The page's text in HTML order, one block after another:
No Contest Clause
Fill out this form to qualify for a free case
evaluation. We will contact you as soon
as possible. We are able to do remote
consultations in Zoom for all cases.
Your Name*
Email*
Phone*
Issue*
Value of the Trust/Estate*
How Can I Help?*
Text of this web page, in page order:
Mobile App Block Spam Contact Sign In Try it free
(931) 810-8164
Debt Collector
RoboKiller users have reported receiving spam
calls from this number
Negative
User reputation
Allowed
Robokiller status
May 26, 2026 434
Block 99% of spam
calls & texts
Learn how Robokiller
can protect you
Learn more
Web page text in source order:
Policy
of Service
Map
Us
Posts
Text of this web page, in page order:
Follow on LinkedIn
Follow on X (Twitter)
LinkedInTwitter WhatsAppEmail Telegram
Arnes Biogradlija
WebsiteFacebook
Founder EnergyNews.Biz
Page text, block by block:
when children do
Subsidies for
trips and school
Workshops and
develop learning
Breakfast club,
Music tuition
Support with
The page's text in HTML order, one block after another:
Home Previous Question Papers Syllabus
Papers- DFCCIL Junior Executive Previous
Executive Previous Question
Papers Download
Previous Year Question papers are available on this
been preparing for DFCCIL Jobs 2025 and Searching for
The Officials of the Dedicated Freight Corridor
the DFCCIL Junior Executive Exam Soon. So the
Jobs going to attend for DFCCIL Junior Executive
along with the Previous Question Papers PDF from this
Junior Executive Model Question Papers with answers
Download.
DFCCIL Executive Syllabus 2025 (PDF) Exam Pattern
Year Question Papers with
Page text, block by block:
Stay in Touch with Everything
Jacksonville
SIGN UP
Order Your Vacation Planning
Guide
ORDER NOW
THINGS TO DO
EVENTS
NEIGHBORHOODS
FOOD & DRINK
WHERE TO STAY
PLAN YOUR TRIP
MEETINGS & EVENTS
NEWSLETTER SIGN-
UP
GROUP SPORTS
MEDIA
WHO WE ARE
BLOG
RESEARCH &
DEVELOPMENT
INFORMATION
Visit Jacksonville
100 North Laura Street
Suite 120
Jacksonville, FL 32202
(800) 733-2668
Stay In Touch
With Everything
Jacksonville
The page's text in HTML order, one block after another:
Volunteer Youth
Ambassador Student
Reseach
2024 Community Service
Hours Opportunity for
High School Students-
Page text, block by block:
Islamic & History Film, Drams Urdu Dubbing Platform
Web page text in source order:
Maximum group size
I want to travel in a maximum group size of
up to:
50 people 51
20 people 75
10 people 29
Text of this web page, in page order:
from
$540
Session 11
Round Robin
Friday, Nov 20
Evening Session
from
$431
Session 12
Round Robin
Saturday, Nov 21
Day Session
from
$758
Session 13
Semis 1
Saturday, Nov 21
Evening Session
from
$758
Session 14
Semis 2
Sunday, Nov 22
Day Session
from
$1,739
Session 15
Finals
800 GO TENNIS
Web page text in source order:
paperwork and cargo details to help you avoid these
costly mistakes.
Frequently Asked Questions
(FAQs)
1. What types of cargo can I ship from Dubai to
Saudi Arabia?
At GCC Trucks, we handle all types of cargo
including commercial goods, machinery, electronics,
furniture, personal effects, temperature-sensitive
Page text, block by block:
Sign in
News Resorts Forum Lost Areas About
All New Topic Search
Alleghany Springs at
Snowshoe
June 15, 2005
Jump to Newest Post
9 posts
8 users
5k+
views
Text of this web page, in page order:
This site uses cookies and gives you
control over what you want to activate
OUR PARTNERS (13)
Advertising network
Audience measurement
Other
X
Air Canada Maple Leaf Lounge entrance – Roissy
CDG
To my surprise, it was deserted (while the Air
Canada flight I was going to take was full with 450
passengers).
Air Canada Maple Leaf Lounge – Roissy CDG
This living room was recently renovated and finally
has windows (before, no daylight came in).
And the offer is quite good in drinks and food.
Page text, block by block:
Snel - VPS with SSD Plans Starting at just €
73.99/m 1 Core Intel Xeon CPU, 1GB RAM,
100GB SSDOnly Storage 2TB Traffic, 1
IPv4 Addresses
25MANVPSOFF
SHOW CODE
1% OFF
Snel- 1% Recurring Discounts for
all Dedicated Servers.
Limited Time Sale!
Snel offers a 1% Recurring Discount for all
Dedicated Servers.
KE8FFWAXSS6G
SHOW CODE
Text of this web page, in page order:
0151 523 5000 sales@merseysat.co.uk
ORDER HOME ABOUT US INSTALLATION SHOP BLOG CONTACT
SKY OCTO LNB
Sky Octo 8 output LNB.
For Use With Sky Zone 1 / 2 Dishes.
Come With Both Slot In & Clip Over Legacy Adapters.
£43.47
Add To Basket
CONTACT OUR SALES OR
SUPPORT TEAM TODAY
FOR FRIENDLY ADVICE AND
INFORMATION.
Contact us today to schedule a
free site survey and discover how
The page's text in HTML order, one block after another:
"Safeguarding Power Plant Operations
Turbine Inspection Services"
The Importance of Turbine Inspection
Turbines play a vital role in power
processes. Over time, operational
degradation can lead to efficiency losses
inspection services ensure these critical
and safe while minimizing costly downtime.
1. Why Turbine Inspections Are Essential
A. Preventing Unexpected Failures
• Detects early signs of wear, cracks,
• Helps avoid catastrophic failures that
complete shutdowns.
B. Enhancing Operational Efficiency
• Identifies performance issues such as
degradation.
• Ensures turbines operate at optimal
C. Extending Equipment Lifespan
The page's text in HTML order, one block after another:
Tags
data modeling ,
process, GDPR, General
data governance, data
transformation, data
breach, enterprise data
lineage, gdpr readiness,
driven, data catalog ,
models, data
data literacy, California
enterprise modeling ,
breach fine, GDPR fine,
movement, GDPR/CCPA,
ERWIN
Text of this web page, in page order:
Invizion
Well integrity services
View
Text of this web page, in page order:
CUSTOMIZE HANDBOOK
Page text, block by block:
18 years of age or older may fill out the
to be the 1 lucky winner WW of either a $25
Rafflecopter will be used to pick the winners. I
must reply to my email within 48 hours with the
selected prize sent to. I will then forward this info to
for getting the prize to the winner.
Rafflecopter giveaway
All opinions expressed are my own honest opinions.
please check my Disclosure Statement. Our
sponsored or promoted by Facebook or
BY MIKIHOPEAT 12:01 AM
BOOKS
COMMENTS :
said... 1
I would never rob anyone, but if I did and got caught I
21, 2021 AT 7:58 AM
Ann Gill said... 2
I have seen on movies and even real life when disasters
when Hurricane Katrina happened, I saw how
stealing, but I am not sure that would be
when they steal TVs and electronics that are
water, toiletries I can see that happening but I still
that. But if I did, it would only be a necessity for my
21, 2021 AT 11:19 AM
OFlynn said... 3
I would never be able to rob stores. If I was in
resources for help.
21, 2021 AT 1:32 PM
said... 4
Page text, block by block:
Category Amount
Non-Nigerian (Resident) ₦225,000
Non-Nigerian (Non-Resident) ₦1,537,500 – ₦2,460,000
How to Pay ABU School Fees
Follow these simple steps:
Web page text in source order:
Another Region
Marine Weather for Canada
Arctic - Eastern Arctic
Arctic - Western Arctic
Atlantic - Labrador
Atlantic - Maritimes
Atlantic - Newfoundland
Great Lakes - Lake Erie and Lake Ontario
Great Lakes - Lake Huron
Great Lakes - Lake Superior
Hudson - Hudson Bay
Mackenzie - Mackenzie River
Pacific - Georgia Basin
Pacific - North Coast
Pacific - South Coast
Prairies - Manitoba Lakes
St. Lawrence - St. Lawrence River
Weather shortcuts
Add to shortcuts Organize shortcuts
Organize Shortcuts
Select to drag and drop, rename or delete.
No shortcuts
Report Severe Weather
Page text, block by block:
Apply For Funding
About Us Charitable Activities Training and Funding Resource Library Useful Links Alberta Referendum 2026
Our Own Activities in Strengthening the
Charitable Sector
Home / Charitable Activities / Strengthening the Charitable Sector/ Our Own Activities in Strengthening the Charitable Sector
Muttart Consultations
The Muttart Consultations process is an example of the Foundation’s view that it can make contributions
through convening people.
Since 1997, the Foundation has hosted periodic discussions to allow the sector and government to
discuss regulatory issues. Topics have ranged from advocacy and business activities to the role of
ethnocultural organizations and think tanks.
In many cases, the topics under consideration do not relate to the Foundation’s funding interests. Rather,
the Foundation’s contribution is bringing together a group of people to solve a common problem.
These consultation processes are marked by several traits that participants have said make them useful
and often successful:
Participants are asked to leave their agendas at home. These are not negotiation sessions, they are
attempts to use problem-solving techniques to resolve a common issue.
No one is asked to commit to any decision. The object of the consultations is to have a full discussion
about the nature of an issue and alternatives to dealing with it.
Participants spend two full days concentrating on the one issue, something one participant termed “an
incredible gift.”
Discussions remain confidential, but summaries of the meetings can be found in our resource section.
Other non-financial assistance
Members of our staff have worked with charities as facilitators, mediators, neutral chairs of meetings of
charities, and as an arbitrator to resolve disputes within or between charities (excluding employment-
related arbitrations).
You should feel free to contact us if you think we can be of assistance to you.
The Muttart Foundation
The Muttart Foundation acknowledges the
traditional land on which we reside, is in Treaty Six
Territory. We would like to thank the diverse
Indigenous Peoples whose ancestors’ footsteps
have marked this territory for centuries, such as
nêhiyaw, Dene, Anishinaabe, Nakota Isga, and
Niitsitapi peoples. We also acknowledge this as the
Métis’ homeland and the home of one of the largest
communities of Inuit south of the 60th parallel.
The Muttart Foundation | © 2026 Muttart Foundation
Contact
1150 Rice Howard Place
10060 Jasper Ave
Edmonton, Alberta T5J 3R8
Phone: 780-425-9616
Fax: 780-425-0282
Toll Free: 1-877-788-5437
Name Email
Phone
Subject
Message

* * *

= Task item =
How many lines of the entries hold the word "prize"? Respond with the number alone.

= Result of the task =
2